Fig 1.4 Religious medieval sculpture when encountered Acid deposition; located in Dresden, Germany.




Trail smelter case (USA vs. Canada) [7]

This case was one of the first cases of its time, it became famous for the landmark judgement which was enumerated out of it. It is also one of a few fine cases in which the Polluter Pays Principle was instated. It all began with the Transboundary Pollution caused by the Canadian Consolidated Mining and Smelting Company Limited on the valley of Columbia River of the United States, upon which both the countries shared a common border. The issue that arised between the two countries was that the smelter located on the Canadian side of the border was emitting SO2 and thereby disrupting the land (forest area) on the U.S. side of the border, and thereby the U.S government held the Canadian smelter liable for eroding its forestlands and demanded for the compensation of $350,000. The USA claimed that: yellow pines, Douglas firs, larch, and cedar were the most impacted species. Alfalfa, wheat, and oat harvests were also affected. At last, the judgement given was in the favour of USA in the second round of arbitration out of the two arbitrations held and the Canadians were held liable and were charged by the authorities to pay $78000 at closure of the deal, also the smelter was transferred to another prominent location. Also, the US Secretary of State offered to repay $8828 back to the Canadian authorities which was allotted to them with regards to the compensation amount.[8]


Georgia vs. Tennesse Copper Co. [9]

Justice Holmes says;

"It is a fair and reasonable demand on the part of a sovereign that the air over its territory should not be polluted on a great scale by sulphureous acid gas, that the forests on its mountains, be they better or worse, and whatever domestic destruction they have suffered, should not be further destroyed or threatened by the act of persons beyond its control, that the crops and orchards on its hills should not be endangered from the same source".

Long before the Trail Smelters case this judgement was given by the Supreme Court of US with regards to the issue of Transboundary Air pollution.



 MC Mehta vs. U.O.I (Taj trapezium case) [10]

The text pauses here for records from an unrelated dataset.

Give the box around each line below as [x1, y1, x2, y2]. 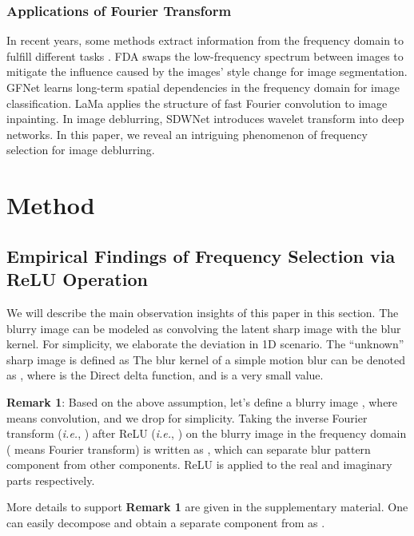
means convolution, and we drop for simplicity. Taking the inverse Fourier [6, 409, 368, 426]
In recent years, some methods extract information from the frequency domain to [6, 32, 404, 49]
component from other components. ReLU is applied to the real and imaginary [6, 456, 392, 473]
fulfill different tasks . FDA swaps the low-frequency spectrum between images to [6, 47, 404, 64]
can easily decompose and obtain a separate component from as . [6, 514, 325, 531]
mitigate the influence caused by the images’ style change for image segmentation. [6, 63, 408, 80]
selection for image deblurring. [6, 141, 155, 158]
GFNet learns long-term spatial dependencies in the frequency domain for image [6, 79, 400, 95]
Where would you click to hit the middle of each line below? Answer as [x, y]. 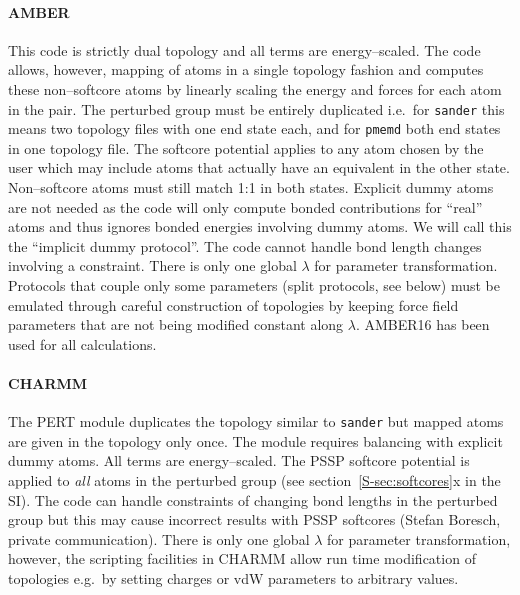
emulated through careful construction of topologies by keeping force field [233, 304]
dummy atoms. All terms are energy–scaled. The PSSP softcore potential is [239, 460]
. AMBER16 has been [422, 324]
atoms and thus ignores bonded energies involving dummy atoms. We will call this [260, 226]
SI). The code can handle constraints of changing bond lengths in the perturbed [253, 499]
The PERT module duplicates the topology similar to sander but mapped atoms [256, 421]
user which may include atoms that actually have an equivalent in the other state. [259, 167]
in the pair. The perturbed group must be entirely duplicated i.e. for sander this [256, 108]
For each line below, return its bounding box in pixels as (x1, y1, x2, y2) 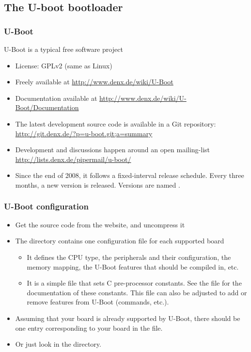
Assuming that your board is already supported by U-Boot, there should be (15, 313, 240, 323)
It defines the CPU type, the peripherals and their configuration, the (27, 252, 231, 262)
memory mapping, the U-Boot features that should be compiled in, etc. (27, 261, 239, 272)
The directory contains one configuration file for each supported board (15, 236, 224, 246)
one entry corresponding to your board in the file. (15, 322, 163, 333)
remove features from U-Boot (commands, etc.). (27, 297, 169, 307)
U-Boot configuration (4, 200, 89, 212)
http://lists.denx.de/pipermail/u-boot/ (15, 154, 131, 164)
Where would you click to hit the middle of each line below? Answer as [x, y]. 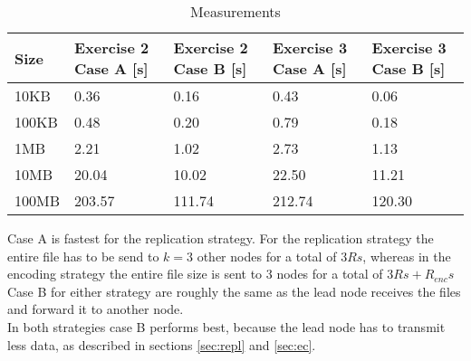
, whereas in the [407, 256]
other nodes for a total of [267, 256]
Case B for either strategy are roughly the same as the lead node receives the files [234, 291]
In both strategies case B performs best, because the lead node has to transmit [226, 326]
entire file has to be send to [83, 256]
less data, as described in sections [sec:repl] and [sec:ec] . [162, 344]
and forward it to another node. [96, 309]
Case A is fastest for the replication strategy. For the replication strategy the [221, 238]
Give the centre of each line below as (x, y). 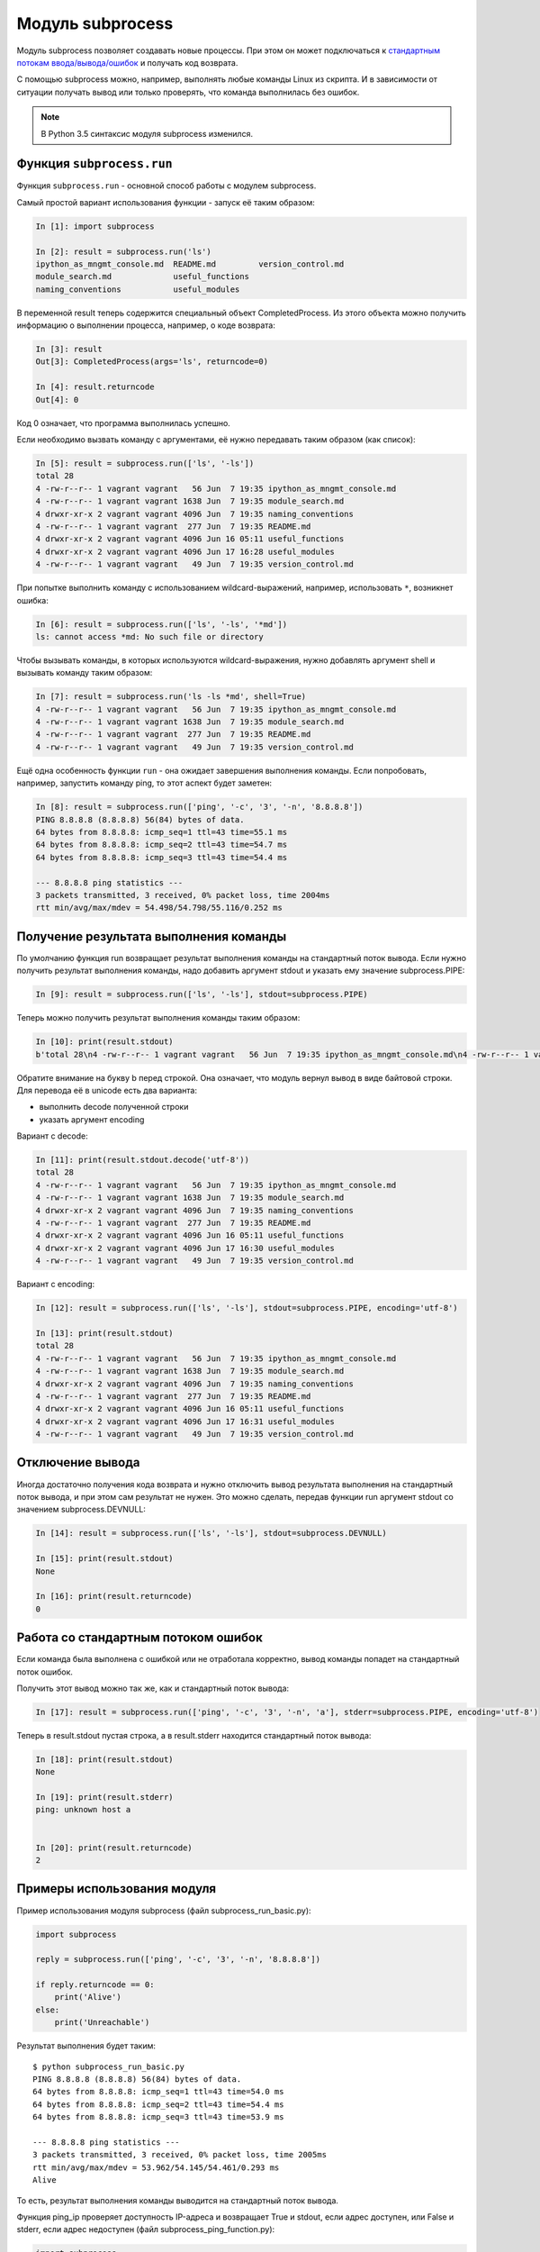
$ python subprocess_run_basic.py (108, 2066)
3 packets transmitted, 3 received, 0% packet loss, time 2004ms (183, 895)
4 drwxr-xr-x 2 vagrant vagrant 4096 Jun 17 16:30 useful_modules (185, 1248)
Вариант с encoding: (56, 1285)
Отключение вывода (78, 1462)
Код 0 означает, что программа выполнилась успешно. (124, 422)
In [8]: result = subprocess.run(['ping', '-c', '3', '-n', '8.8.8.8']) (199, 807)
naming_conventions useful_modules (138, 289)
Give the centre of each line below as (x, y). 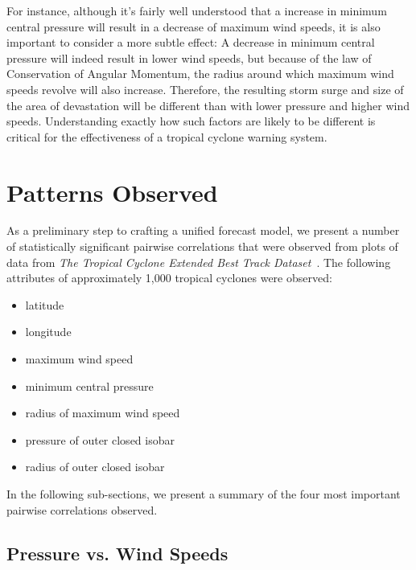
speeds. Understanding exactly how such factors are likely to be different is (191, 121)
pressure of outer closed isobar (100, 439)
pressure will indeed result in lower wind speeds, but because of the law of (189, 57)
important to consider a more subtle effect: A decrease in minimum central (191, 42)
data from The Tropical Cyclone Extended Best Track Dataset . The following (199, 262)
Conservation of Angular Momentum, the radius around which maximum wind (200, 74)
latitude (45, 304)
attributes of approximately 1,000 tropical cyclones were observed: (169, 278)
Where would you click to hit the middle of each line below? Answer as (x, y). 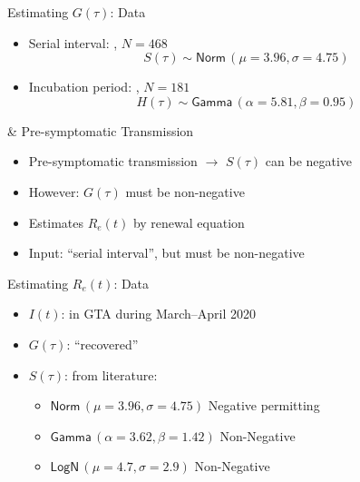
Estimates (56, 222)
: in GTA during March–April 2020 (159, 314)
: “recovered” (102, 344)
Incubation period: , (84, 87)
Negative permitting (264, 405)
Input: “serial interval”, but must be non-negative (166, 253)
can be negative (309, 161)
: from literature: (111, 374)
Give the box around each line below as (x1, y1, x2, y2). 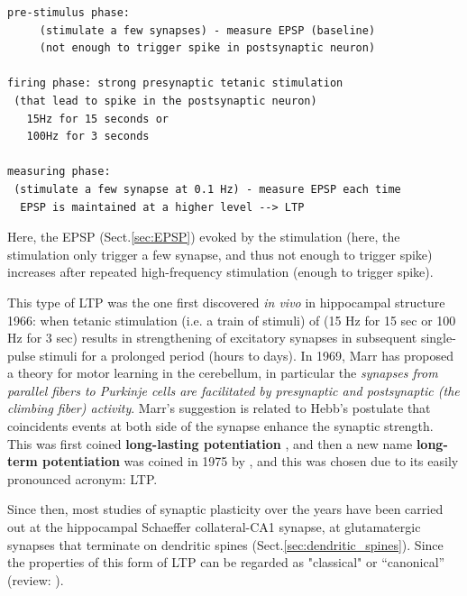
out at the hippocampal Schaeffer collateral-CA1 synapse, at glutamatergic (7, 518, 421, 536)
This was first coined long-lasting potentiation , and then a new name (7, 434, 413, 453)
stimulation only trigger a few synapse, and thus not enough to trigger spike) (7, 244, 433, 263)
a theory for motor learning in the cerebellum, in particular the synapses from (7, 363, 438, 382)
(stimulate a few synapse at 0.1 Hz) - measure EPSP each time (14, 182, 401, 196)
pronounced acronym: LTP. (7, 469, 158, 488)
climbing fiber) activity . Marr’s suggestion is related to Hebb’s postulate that (7, 399, 431, 417)
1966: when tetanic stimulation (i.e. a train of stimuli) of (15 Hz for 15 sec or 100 (7, 310, 456, 329)
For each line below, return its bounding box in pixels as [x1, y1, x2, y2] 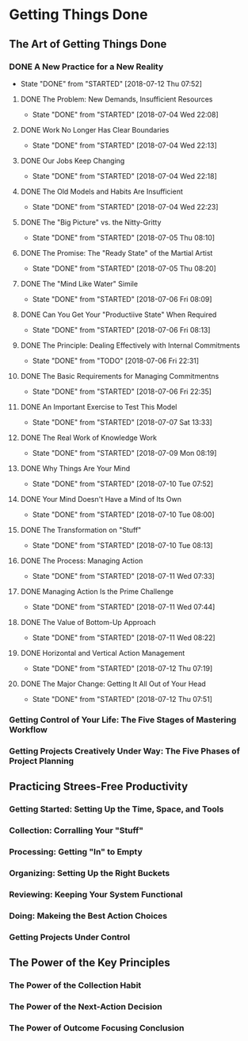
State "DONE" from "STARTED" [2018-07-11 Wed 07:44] [32, 602, 216, 611]
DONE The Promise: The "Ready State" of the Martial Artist [20, 248, 213, 257]
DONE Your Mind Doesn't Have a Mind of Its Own [20, 494, 181, 503]
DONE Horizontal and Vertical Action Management [20, 648, 185, 657]
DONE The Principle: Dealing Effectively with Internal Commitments [20, 340, 241, 350]
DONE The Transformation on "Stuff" [20, 525, 142, 534]
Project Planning [9, 755, 74, 766]
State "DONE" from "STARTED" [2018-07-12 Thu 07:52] [20, 79, 203, 88]
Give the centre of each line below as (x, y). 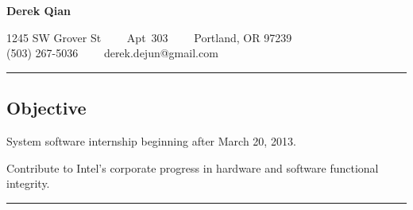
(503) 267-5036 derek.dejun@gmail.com (112, 53)
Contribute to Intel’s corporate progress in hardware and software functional (193, 167)
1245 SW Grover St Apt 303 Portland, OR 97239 (149, 37)
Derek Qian (39, 10)
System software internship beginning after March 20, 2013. (151, 140)
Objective (46, 108)
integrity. (28, 183)
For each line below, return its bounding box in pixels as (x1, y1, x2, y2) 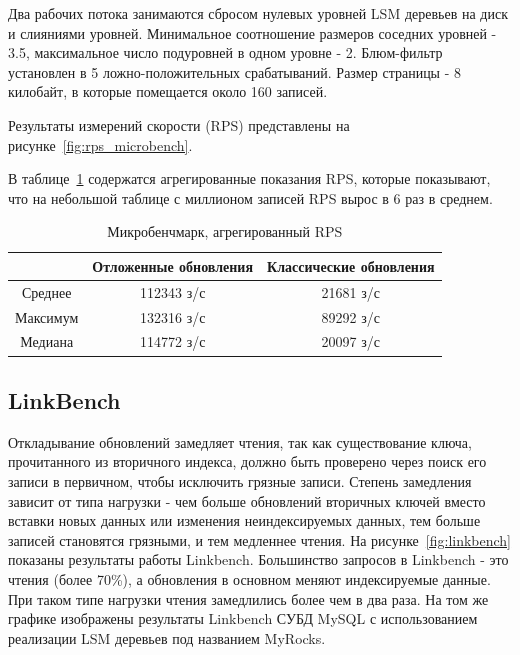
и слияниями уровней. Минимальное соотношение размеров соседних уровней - (8, 22, 497, 43)
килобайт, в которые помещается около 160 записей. (8, 81, 328, 102)
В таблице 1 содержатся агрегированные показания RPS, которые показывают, (8, 168, 491, 189)
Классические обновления (266, 255, 435, 276)
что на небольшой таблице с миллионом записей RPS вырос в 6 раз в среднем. (8, 187, 493, 208)
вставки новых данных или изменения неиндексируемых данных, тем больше (8, 510, 481, 531)
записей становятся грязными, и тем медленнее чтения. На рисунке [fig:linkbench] (8, 529, 512, 550)
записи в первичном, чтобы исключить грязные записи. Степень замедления (8, 470, 472, 491)
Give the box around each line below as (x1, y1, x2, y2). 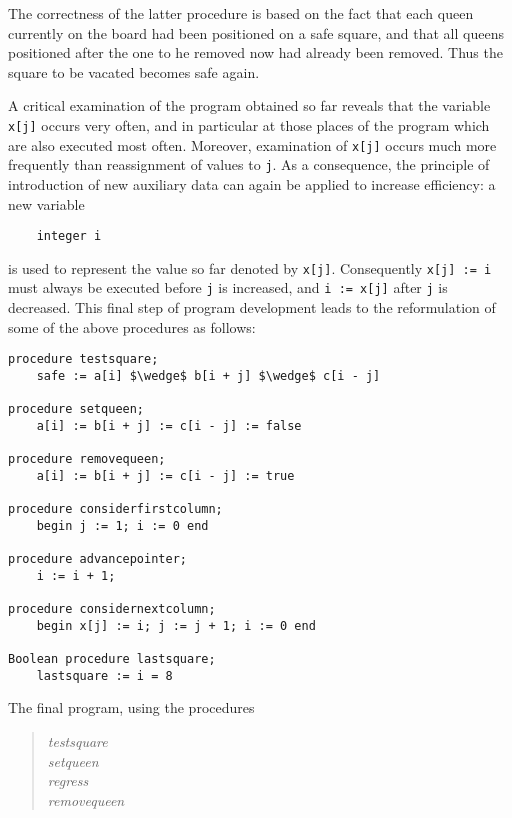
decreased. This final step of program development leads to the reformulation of (8, 297, 496, 318)
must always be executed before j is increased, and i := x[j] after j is (8, 277, 448, 298)
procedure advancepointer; (8, 552, 187, 567)
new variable (8, 193, 85, 214)
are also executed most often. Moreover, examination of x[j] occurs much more (8, 134, 497, 155)
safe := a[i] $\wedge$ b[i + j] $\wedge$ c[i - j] (36, 368, 381, 383)
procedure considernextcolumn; (8, 602, 216, 617)
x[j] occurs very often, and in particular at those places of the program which (8, 114, 490, 135)
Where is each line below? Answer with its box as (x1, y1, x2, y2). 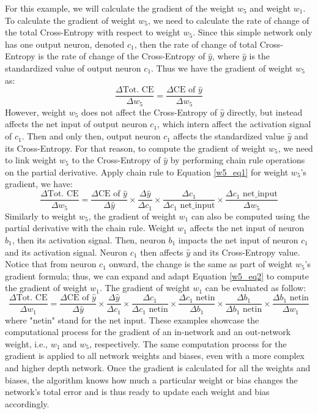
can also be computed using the (191, 209, 310, 222)
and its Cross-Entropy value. (193, 245, 300, 258)
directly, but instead (227, 105, 303, 118)
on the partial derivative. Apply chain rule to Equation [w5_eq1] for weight (5, 165, 289, 178)
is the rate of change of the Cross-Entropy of (38, 50, 205, 62)
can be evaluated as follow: (205, 281, 306, 294)
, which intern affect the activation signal (157, 117, 311, 130)
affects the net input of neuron (190, 221, 305, 234)
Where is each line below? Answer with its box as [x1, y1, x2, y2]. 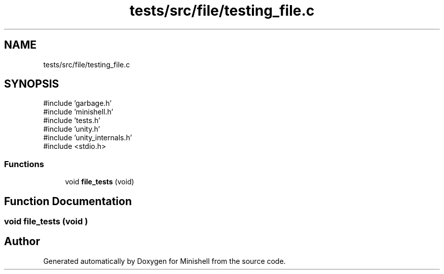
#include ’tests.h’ [43, 116, 100, 125]
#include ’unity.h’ [43, 125, 100, 134]
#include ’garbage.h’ [43, 99, 112, 108]
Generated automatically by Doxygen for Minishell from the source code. [43, 256, 286, 265]
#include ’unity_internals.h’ [43, 133, 132, 142]
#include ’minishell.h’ [43, 107, 114, 116]
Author [4, 235, 40, 248]
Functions [4, 159, 44, 169]
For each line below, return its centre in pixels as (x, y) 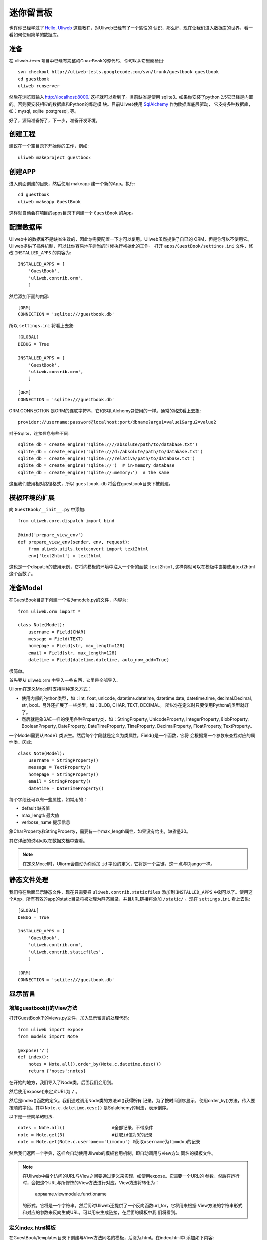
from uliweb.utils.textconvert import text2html (88, 549)
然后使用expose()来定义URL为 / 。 (44, 1091)
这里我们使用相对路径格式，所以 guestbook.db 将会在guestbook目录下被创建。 (91, 484)
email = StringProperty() (60, 781)
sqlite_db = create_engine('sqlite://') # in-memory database (96, 465)
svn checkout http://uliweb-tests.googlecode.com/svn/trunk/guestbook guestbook (118, 72)
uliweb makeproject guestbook (55, 157)
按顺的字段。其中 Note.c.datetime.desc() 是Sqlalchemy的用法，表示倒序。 (90, 1107)
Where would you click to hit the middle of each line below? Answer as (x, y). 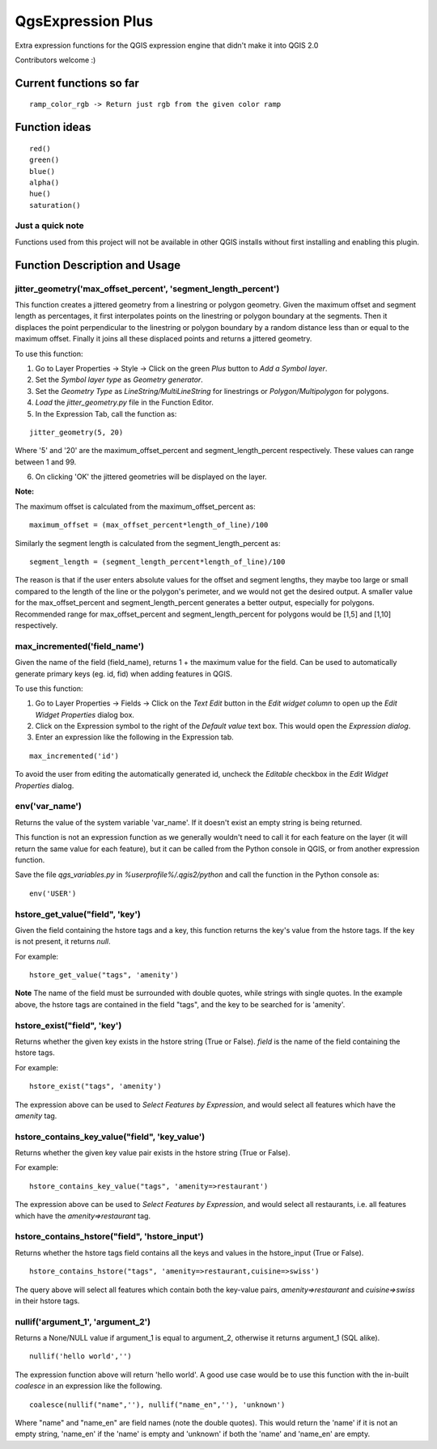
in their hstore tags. (47, 1301)
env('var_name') (49, 807)
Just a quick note (49, 226)
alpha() (45, 182)
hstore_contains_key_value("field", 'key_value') (110, 1137)
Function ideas (53, 127)
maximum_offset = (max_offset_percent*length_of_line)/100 (149, 525)
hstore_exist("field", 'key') (68, 1025)
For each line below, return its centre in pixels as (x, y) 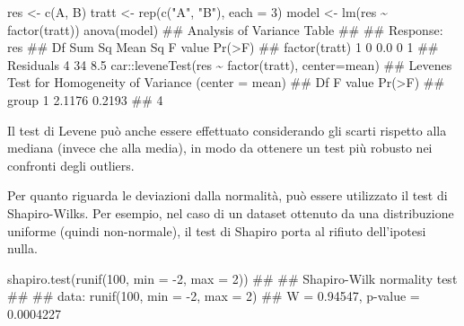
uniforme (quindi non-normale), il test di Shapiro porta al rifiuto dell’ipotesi (217, 230)
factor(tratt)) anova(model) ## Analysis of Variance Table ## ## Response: (225, 29)
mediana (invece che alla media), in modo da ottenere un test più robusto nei (220, 148)
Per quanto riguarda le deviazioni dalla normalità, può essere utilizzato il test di (228, 195)
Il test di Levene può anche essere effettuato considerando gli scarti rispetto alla (227, 130)
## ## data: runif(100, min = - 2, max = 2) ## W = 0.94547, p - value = (214, 296)
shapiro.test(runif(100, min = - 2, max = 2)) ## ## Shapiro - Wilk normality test (232, 278)
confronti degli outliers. (71, 165)
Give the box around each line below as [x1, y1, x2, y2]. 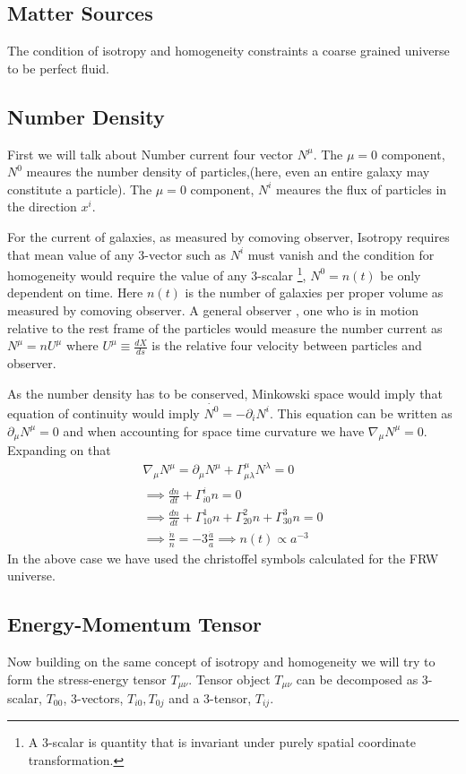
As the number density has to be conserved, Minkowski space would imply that [7, 383, 443, 402]
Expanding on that [7, 441, 111, 460]
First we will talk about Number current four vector [7, 144, 294, 163]
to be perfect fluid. [7, 58, 110, 77]
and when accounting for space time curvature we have [63, 421, 365, 440]
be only [380, 265, 421, 284]
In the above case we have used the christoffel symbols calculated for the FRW [7, 548, 439, 567]
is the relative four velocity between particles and [151, 336, 422, 355]
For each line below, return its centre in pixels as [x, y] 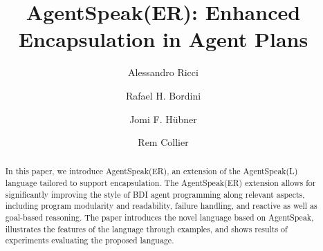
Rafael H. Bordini [163, 95]
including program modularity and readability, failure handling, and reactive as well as [161, 206]
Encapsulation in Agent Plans [163, 39]
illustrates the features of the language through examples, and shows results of [146, 229]
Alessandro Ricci [163, 72]
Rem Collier [163, 142]
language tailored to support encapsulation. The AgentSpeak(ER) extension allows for [160, 183]
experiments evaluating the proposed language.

This case shall be deemed to be one of the most esteemed landmark judgement which was granted not only after considering the Prestigiousness of Taj Mahal, but also elevated the International principle i.e. Polluter Pays Principle and enshrined its meaning abundantly in accordance with the Indian Constitution, whereby the apex court commanded the industries(292) that during their relocating period the workers must not suffer and shall be paid as if they were working at the time of relocation. The problem arises when it was observed by the petitioner that, the chemical industries, foundries and refineries operating in Mathura region, in the Taj trapezium zone (TTZ) were emitting sulphur dioxide (SO2) abruptly as a result of which there were severe damages to the Taj Mahal which became quite visible; all these factors, resulted in Acid Rain over the Taj Mahal whereby the acid rain had a corroding impact on the beauty of the monument. The impacts of Acid rain were viewed as; Firstly, the shine of the white marble was turning into pale yellow color, secondly it also developed some brownish/black spots which resulted in corroding the beauty of one of the seven wonders of the world. The judgement enumerated by Justice Kuldeep Singh, based on the reports by NEERI (National Environmental Engineering Research Institute) and Vardharanjan Committees report, stated that all the industries operating in the TTZ should shift to Natural gas, and the ones which didn't comply with the orders of Apex court were either asked to relocate themselves or were shut down. This judgement was a highlighted one as it was the only judgement addressing the problems caused w.r.t Acid Rain.

Note: It shall be the duty of every citizen residing within the territory of India to preserve its rich cultural heritage as per Art 51A(f) R/W Art 49 of the Indian Constitution.